Pull every line with "added" from the material.
========================================================================
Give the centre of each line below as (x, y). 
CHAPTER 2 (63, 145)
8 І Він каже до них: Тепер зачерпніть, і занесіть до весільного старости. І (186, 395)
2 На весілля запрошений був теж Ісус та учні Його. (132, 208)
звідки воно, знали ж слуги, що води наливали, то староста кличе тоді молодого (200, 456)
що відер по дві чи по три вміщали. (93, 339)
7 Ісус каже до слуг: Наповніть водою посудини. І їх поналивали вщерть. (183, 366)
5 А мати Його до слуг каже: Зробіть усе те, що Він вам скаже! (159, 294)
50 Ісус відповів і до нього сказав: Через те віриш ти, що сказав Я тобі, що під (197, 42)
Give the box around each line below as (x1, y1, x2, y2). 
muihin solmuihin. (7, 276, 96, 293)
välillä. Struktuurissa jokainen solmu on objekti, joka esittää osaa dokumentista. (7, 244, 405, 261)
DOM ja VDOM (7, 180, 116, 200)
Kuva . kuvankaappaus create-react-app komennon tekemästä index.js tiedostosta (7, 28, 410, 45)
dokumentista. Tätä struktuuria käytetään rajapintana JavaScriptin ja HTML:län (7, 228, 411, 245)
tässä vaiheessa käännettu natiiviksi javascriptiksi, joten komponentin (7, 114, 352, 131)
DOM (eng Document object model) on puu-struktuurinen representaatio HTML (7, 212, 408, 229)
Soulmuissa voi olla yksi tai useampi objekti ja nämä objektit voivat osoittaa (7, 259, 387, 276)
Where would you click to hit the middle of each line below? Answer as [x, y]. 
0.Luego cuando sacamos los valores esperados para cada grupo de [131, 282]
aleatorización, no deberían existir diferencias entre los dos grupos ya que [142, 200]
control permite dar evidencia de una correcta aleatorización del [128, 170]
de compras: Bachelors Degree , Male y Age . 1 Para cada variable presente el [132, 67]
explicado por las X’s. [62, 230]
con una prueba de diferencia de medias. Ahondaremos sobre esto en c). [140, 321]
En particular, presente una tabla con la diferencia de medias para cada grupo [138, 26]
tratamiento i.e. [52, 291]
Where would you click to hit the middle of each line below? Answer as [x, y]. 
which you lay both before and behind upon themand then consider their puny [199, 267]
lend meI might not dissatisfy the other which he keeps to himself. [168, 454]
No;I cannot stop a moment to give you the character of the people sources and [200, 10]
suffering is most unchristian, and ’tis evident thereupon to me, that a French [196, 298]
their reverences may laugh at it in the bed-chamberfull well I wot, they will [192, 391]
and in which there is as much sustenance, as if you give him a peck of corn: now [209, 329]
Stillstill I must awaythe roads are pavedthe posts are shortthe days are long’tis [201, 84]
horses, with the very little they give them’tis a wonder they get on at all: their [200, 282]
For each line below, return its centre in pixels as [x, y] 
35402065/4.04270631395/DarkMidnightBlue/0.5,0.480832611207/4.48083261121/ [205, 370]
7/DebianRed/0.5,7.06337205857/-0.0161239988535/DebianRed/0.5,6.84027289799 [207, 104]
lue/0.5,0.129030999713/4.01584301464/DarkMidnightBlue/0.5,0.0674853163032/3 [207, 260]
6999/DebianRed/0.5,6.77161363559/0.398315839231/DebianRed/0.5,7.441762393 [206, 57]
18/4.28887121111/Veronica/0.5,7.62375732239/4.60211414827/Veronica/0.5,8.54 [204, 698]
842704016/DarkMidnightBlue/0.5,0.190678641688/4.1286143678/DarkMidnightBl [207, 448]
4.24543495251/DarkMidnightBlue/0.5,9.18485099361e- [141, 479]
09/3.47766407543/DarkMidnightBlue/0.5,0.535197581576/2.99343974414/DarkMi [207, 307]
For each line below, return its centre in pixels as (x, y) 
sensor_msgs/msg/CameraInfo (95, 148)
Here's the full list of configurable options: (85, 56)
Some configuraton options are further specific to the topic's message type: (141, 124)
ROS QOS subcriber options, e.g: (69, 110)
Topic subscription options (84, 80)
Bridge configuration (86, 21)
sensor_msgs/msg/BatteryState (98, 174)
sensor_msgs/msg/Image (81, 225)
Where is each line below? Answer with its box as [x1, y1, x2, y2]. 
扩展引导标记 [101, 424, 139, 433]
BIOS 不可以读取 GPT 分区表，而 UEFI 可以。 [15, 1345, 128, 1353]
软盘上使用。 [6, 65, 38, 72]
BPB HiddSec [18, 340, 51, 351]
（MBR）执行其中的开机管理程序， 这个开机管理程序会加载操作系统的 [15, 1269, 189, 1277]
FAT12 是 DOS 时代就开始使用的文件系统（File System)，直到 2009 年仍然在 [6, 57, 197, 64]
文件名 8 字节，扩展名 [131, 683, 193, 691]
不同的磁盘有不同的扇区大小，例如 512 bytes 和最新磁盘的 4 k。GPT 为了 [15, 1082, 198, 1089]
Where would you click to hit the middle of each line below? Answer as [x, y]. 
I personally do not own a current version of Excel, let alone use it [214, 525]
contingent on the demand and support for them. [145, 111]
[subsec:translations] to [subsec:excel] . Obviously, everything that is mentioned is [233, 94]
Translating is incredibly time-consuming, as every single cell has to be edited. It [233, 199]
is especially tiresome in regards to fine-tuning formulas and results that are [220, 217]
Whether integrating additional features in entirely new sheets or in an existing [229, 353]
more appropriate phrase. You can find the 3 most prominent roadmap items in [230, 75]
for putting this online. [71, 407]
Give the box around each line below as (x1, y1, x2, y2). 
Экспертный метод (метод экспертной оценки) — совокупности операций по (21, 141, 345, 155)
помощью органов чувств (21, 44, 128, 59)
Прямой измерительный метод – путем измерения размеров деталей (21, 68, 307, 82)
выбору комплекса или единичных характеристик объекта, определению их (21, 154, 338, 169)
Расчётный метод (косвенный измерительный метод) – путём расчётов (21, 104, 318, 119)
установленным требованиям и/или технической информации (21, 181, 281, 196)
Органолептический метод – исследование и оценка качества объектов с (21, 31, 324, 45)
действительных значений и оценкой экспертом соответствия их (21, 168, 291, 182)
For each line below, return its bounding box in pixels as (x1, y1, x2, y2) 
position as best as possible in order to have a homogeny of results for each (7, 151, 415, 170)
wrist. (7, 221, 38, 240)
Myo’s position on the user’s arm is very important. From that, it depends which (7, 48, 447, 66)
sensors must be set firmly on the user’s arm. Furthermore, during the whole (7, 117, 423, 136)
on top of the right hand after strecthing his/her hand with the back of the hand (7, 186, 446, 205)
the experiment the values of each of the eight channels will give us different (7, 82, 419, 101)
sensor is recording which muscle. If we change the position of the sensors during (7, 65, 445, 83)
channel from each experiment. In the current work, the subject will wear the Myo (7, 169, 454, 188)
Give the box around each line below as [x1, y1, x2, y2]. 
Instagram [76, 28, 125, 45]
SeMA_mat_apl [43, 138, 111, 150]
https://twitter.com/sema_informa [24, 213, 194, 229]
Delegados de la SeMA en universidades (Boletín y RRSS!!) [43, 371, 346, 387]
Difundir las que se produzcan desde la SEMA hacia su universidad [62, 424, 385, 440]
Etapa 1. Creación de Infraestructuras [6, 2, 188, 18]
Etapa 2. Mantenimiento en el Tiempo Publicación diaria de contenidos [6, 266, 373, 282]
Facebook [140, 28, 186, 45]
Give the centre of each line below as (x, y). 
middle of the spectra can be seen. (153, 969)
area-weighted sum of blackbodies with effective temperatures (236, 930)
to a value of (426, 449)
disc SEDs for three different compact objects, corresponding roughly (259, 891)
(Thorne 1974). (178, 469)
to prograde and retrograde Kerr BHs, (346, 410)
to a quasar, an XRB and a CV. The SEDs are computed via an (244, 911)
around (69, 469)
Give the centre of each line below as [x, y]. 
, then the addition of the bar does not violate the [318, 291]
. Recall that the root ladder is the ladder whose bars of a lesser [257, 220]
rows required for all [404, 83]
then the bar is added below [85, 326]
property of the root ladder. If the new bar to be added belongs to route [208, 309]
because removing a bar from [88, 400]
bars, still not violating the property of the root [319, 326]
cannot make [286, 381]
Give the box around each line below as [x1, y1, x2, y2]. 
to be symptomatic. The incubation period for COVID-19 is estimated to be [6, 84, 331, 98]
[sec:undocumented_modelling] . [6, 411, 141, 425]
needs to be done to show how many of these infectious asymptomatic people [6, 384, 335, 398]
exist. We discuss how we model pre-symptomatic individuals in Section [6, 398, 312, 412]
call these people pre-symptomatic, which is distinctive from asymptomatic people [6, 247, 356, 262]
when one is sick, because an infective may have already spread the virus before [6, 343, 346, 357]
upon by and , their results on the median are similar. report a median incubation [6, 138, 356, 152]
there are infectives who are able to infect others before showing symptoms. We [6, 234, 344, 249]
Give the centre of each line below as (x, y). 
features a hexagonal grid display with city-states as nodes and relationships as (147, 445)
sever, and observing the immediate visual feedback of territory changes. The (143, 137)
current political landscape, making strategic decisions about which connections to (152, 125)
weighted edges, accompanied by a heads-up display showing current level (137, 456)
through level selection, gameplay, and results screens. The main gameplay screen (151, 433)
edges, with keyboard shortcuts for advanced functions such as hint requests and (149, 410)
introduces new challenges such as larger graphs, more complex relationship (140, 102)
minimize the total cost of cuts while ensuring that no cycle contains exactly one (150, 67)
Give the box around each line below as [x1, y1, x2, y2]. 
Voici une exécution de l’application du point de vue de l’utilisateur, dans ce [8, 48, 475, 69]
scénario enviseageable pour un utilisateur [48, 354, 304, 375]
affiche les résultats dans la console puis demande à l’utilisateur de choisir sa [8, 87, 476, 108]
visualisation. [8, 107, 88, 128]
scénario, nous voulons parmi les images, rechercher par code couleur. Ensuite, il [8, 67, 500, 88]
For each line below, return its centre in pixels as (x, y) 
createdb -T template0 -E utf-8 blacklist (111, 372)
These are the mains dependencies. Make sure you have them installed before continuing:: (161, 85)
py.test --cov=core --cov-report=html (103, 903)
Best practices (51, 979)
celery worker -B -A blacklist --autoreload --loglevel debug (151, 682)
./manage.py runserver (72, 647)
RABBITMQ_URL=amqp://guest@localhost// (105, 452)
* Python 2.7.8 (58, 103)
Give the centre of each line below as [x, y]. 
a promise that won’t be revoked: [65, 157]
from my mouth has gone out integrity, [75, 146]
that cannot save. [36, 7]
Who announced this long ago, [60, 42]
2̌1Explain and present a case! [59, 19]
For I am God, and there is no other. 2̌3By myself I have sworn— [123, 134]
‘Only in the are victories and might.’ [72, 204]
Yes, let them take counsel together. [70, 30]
========================================================================
• **Answer to this exercise**:
then the bar is added below [85, 326]
property of the root ladder. If the new bar to be added belongs to route [208, 309]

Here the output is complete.